▶ What is expected:
Each record needs to be transcribed word for word, though without its pictures.

▶ Records supplied:

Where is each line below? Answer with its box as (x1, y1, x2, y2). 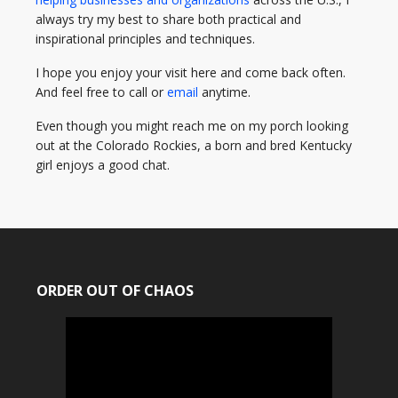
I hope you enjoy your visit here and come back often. (36, 64, 346, 81)
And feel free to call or (36, 84, 167, 100)
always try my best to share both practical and (36, 11, 301, 28)
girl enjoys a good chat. (36, 156, 170, 173)
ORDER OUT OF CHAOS (36, 281, 194, 300)
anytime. (198, 84, 251, 100)
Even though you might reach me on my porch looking (36, 117, 348, 134)
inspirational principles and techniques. (36, 30, 255, 47)
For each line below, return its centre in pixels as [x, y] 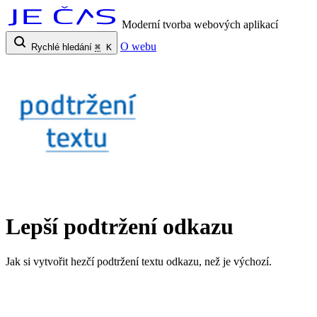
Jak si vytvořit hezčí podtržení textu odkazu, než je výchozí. [139, 261]
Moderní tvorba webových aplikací [200, 24]
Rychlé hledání [62, 47]
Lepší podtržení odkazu [120, 227]
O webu [138, 46]
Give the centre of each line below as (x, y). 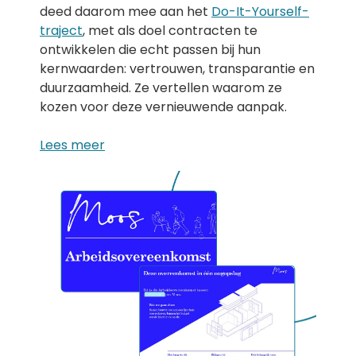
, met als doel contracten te (170, 31)
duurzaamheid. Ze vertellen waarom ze (161, 88)
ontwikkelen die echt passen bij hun (150, 50)
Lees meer (72, 145)
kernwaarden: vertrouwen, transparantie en (177, 69)
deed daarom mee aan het (126, 12)
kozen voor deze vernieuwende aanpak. (163, 107)
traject (61, 31)
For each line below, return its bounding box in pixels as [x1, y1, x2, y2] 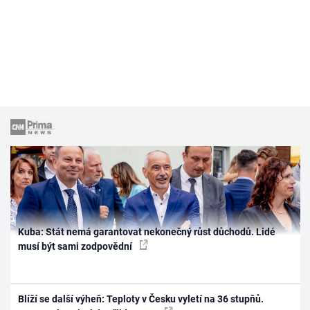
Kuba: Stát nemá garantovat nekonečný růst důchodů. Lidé [18, 226, 276, 237]
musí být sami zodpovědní [18, 240, 135, 252]
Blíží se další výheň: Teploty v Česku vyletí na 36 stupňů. [18, 293, 264, 305]
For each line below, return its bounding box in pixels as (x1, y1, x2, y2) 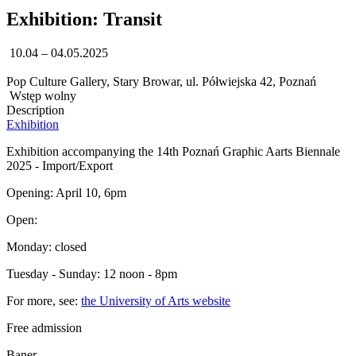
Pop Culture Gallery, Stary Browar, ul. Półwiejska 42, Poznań (6, 75, 316, 89)
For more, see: (6, 294, 81, 308)
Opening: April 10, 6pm (6, 186, 126, 200)
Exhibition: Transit (6, 9, 162, 30)
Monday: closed (6, 240, 87, 254)
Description (6, 103, 64, 118)
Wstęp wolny (6, 89, 76, 103)
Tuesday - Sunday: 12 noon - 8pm (6, 267, 177, 281)
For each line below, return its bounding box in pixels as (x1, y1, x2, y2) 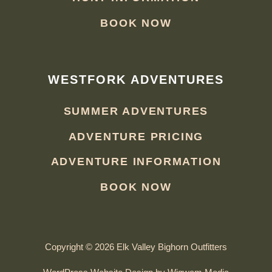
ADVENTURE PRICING (68, 130, 204, 143)
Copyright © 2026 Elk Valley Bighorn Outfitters (45, 241, 227, 252)
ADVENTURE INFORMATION (50, 155, 222, 168)
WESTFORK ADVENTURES (48, 72, 224, 86)
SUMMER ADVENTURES (63, 105, 209, 118)
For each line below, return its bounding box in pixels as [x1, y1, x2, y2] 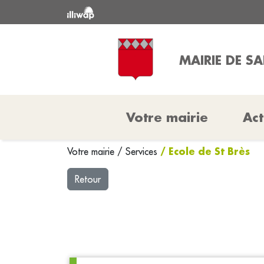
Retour [75, 173, 101, 185]
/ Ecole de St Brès [160, 145, 250, 157]
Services [126, 146, 160, 157]
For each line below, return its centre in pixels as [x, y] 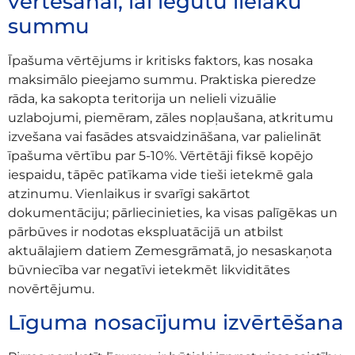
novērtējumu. [51, 289]
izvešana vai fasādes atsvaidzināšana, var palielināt [165, 137]
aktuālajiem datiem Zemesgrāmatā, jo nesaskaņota [170, 251]
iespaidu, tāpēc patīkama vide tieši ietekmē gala [160, 175]
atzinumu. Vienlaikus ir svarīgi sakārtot [129, 194]
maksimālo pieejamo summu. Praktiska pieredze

▶ Solution for this task:
Where is each line below? Answer with its box as (x1, y1, x2, y2). 
I hope you enjoy your visit here and come back often. (36, 64, 346, 81)
And feel free to call or (36, 84, 167, 100)
always try my best to share both practical and (36, 11, 301, 28)
girl enjoys a good chat. (36, 156, 170, 173)
ORDER OUT OF CHAOS (36, 281, 194, 300)
anytime. (198, 84, 251, 100)
Even though you might reach me on my porch looking (36, 117, 348, 134)
inspirational principles and techniques. (36, 30, 255, 47)
For each line below, return its centre in pixels as [x, y] 
Jak si vytvořit hezčí podtržení textu odkazu, než je výchozí. [139, 261]
Moderní tvorba webových aplikací [200, 24]
Rychlé hledání [62, 47]
Lepší podtržení odkazu [120, 227]
O webu [138, 46]
Give the centre of each line below as (x, y). 
, met als doel contracten te (170, 31)
duurzaamheid. Ze vertellen waarom ze (161, 88)
ontwikkelen die echt passen bij hun (150, 50)
Lees meer (72, 145)
kernwaarden: vertrouwen, transparantie en (177, 69)
deed daarom mee aan het (126, 12)
kozen voor deze vernieuwende aanpak. (163, 107)
traject (61, 31)
For each line below, return its bounding box in pixels as [x1, y1, x2, y2] 
Kuba: Stát nemá garantovat nekonečný růst důchodů. Lidé [18, 226, 276, 237]
musí být sami zodpovědní [18, 240, 135, 252]
Blíží se další výheň: Teploty v Česku vyletí na 36 stupňů. [18, 293, 264, 305]
For each line below, return its bounding box in pixels as (x1, y1, x2, y2) 
Pop Culture Gallery, Stary Browar, ul. Półwiejska 42, Poznań (6, 75, 316, 89)
For more, see: (6, 294, 81, 308)
Opening: April 10, 6pm (6, 186, 126, 200)
Exhibition: Transit (6, 9, 162, 30)
Monday: closed (6, 240, 87, 254)
Description (6, 103, 64, 118)
Wstęp wolny (6, 89, 76, 103)
Tuesday - Sunday: 12 noon - 8pm (6, 267, 177, 281)
For each line below, return its bounding box in pixels as (x1, y1, x2, y2) 
ADVENTURE PRICING (68, 130, 204, 143)
Copyright © 2026 Elk Valley Bighorn Outfitters (45, 241, 227, 252)
ADVENTURE INFORMATION (50, 155, 222, 168)
WESTFORK ADVENTURES (48, 72, 224, 86)
SUMMER ADVENTURES (63, 105, 209, 118)
For each line below, return its bounding box in pixels as [x1, y1, x2, y2] 
Retour [75, 173, 101, 185]
/ Ecole de St Brès [160, 145, 250, 157]
Services [126, 146, 160, 157]
For each line below, return its centre in pixels as [x, y] 
novērtējumu. [51, 289]
izvešana vai fasādes atsvaidzināšana, var palielināt [165, 137]
aktuālajiem datiem Zemesgrāmatā, jo nesaskaņota [170, 251]
iespaidu, tāpēc patīkama vide tieši ietekmē gala [160, 175]
atzinumu. Vienlaikus ir svarīgi sakārtot [129, 194]
maksimālo pieejamo summu. Praktiska pieredze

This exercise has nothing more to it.